- [Task instructions]
Copy out each line below that has the word "lamp" in it.

- [Dataset content]
______________________________

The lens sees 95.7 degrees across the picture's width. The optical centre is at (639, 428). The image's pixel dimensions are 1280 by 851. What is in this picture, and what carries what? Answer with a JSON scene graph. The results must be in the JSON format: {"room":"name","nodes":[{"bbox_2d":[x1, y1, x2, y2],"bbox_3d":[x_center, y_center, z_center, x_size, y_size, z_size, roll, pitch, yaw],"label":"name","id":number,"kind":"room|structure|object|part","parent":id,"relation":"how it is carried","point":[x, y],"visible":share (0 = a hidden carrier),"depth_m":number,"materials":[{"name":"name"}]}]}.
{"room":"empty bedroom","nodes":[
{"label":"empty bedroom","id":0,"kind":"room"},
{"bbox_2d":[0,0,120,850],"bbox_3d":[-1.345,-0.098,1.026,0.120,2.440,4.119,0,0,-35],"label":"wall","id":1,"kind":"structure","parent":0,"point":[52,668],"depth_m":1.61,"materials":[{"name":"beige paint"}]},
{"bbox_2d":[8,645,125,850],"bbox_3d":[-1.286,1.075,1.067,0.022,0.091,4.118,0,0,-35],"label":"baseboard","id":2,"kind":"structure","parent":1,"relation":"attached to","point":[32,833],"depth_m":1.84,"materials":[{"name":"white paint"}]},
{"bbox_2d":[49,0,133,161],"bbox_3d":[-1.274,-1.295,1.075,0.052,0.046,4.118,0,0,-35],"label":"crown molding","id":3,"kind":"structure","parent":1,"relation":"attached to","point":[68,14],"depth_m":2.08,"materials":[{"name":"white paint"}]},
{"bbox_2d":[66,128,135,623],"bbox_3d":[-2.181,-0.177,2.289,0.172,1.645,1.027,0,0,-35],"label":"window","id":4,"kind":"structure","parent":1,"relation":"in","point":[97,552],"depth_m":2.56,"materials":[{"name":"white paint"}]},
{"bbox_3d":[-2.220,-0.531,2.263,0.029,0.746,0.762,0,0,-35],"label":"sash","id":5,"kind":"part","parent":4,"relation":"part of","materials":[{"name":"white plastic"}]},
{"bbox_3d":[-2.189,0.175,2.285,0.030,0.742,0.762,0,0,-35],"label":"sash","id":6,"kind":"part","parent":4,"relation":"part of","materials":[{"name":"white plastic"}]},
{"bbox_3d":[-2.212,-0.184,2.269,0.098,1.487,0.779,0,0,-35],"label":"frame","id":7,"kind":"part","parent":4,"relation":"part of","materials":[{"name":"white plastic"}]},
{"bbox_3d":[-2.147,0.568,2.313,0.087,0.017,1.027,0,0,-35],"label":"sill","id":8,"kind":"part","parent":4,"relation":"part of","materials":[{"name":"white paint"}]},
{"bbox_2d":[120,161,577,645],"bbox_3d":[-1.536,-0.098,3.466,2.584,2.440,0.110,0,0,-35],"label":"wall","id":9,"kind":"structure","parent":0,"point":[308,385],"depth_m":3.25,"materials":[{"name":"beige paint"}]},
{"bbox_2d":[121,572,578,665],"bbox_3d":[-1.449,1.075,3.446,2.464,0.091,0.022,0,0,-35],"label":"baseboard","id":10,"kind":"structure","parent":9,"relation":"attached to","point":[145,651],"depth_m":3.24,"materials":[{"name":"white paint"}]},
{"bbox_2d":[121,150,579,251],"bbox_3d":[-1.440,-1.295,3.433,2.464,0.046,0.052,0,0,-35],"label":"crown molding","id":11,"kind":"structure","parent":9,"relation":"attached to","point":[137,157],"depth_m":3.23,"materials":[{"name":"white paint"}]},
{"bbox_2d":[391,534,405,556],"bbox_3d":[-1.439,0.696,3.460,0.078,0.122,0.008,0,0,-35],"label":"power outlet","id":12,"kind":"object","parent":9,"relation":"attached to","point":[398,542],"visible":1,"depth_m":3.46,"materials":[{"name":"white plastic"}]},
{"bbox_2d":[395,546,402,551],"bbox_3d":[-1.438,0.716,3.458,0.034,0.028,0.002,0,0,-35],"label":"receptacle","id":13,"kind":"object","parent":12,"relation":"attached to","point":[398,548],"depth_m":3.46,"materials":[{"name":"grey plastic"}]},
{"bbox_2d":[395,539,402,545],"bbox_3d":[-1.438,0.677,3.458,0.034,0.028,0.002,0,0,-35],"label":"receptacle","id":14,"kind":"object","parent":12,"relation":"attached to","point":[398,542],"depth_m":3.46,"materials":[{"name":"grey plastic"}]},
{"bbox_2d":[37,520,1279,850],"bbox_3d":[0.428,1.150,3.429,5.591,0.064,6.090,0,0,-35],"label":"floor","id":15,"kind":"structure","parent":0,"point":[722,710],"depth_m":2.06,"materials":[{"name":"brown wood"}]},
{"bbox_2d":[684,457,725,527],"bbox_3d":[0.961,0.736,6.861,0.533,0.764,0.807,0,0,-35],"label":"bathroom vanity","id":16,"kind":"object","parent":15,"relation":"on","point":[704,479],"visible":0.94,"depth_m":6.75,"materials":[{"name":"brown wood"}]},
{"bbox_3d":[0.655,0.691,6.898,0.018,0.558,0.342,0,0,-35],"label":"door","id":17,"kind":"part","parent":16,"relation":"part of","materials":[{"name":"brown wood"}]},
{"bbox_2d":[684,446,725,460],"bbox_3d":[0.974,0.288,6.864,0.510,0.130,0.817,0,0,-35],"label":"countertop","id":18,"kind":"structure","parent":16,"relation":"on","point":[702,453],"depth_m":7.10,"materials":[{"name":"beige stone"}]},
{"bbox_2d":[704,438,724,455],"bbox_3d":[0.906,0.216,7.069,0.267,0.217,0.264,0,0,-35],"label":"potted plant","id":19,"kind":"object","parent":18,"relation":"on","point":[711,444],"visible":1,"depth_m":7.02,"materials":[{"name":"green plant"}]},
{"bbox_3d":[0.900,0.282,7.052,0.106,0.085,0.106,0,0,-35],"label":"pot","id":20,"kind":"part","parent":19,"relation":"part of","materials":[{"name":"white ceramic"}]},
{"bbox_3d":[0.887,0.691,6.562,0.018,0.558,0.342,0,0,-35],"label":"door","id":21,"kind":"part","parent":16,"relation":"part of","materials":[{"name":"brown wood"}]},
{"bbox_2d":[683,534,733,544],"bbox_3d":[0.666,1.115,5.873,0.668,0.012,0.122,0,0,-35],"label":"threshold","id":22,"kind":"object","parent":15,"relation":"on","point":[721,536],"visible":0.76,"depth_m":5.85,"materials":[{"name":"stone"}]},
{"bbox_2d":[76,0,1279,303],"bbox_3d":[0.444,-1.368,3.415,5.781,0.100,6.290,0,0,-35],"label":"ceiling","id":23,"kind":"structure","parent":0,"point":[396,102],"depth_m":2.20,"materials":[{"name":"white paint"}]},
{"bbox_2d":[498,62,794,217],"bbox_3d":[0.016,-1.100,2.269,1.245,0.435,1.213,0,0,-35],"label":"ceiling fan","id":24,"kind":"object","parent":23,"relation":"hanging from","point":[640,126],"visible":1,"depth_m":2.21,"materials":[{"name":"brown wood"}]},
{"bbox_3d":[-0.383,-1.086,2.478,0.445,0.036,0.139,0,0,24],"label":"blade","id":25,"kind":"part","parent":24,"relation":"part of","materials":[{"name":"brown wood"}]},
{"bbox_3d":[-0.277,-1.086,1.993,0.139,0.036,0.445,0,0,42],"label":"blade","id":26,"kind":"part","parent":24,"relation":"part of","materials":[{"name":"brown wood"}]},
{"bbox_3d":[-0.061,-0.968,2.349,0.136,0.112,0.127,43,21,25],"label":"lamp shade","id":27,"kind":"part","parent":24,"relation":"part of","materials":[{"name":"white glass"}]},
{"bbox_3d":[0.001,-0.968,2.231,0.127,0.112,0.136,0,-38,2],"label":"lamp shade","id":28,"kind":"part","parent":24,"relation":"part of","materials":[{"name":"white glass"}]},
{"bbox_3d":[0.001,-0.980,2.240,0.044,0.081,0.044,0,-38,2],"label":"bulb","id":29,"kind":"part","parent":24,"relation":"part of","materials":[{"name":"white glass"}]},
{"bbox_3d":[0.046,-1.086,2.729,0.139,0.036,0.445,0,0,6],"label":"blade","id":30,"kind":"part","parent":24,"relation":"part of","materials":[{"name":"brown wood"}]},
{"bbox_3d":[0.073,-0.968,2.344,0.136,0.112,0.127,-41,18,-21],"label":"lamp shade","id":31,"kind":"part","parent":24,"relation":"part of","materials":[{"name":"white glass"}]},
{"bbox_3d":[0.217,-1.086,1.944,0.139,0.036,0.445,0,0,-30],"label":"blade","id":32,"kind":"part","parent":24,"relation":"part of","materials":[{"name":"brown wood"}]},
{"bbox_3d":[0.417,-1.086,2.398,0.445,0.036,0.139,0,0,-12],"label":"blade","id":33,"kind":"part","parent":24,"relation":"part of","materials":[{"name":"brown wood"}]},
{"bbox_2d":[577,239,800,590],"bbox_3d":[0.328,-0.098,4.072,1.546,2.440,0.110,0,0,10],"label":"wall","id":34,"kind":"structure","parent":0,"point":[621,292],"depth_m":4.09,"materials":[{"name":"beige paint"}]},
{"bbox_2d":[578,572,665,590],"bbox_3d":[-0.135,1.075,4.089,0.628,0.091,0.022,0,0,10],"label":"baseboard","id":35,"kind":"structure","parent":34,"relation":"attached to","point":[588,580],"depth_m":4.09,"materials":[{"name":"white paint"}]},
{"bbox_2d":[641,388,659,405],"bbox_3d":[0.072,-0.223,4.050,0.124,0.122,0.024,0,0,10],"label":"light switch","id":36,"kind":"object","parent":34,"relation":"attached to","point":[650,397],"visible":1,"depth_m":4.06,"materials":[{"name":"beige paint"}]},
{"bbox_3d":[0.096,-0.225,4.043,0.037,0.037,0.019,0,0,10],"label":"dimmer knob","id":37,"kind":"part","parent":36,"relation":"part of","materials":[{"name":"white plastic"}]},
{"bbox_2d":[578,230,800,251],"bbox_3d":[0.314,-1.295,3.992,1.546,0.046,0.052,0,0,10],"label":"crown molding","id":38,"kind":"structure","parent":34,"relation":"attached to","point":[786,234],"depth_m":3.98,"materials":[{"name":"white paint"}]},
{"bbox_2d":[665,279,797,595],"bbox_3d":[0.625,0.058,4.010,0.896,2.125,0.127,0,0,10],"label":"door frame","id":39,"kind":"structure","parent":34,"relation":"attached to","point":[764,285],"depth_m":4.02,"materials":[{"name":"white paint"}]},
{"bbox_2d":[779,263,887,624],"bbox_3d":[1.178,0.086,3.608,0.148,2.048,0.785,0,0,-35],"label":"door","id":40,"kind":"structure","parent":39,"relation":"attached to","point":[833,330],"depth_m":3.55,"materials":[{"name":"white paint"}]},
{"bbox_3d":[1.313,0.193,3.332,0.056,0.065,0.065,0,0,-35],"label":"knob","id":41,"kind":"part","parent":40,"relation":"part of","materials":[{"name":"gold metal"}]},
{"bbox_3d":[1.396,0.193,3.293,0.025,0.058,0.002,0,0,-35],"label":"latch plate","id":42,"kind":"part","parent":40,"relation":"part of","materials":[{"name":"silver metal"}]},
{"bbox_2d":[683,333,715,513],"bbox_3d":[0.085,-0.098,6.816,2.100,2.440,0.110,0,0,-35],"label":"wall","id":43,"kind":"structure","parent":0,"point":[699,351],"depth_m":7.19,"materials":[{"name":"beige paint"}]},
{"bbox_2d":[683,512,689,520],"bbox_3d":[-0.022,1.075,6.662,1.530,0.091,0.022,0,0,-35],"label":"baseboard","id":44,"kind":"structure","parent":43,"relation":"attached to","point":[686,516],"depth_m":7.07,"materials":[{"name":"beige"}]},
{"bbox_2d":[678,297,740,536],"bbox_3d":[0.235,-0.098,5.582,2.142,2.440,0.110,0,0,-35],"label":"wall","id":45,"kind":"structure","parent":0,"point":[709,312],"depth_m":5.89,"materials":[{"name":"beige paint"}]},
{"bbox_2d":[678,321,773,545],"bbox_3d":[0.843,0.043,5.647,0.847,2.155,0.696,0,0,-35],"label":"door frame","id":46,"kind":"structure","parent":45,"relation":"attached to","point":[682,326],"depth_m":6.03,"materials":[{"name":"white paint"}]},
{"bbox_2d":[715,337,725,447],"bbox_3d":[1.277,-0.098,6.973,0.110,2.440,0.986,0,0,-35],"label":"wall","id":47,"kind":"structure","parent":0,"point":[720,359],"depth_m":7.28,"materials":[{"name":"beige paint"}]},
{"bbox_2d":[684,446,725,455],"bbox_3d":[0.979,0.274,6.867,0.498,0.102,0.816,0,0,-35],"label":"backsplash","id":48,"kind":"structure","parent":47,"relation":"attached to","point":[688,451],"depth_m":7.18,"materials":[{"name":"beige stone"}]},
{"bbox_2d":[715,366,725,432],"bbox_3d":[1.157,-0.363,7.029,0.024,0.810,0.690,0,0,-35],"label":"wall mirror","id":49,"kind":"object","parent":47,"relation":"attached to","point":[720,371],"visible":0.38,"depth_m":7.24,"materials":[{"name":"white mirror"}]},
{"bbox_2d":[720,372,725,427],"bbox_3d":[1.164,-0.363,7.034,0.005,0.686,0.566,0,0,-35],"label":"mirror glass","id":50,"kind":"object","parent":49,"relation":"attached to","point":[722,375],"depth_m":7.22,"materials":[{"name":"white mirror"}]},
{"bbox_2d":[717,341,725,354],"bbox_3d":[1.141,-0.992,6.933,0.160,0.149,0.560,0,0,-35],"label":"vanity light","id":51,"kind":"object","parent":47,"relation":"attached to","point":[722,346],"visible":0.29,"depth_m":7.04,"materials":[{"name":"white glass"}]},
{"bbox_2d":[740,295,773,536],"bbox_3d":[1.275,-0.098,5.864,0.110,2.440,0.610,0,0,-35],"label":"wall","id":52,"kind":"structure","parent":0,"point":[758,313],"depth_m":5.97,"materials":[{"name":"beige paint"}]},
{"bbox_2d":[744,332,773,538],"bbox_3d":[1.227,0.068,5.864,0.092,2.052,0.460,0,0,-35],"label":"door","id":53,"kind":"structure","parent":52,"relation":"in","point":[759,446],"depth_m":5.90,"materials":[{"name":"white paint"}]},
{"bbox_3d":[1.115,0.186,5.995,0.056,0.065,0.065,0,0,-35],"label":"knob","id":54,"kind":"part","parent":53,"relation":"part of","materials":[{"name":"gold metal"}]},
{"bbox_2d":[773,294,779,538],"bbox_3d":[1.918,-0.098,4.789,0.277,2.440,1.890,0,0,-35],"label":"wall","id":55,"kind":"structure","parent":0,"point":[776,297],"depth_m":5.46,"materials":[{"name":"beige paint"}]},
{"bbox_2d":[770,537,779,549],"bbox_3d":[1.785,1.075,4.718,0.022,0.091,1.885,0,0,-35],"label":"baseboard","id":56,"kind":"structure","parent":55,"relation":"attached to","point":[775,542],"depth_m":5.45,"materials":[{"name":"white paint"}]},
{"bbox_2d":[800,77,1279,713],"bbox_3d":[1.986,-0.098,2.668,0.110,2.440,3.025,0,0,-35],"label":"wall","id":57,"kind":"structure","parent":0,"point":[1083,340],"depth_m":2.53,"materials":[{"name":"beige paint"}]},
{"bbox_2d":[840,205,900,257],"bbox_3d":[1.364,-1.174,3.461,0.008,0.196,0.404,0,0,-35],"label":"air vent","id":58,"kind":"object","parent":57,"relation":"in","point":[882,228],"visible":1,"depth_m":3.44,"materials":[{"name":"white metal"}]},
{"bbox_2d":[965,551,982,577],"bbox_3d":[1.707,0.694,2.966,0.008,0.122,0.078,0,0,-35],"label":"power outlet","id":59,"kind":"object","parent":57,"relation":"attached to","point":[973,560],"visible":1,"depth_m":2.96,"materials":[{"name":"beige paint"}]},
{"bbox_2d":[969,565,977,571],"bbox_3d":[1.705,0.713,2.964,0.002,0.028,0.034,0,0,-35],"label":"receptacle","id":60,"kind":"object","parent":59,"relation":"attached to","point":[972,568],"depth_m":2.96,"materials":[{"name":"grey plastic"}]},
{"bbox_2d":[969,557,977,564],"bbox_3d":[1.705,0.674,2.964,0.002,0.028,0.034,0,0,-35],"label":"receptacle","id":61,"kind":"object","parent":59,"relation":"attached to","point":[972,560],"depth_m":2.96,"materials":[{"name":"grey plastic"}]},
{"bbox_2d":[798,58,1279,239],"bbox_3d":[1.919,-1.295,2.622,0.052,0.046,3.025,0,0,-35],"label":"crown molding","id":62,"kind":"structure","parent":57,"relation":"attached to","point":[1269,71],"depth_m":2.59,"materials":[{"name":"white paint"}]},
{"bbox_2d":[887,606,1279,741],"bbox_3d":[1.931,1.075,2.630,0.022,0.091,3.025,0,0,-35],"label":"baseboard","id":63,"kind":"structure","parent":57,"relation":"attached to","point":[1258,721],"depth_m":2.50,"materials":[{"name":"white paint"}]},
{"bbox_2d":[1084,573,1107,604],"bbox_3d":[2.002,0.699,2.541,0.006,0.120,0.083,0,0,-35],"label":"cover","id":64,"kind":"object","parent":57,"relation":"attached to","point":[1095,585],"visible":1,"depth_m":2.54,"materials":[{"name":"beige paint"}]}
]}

______________________________

- [Reply]
{"bbox_3d":[-0.061,-0.968,2.349,0.136,0.112,0.127,43,21,25],"label":"lamp shade","id":27,"kind":"part","parent":24,"relation":"part of","materials":[{"name":"white glass"}]},
{"bbox_3d":[0.001,-0.968,2.231,0.127,0.112,0.136,0,-38,2],"label":"lamp shade","id":28,"kind":"part","parent":24,"relation":"part of","materials":[{"name":"white glass"}]},
{"bbox_3d":[0.073,-0.968,2.344,0.136,0.112,0.127,-41,18,-21],"label":"lamp shade","id":31,"kind":"part","parent":24,"relation":"part of","materials":[{"name":"white glass"}]},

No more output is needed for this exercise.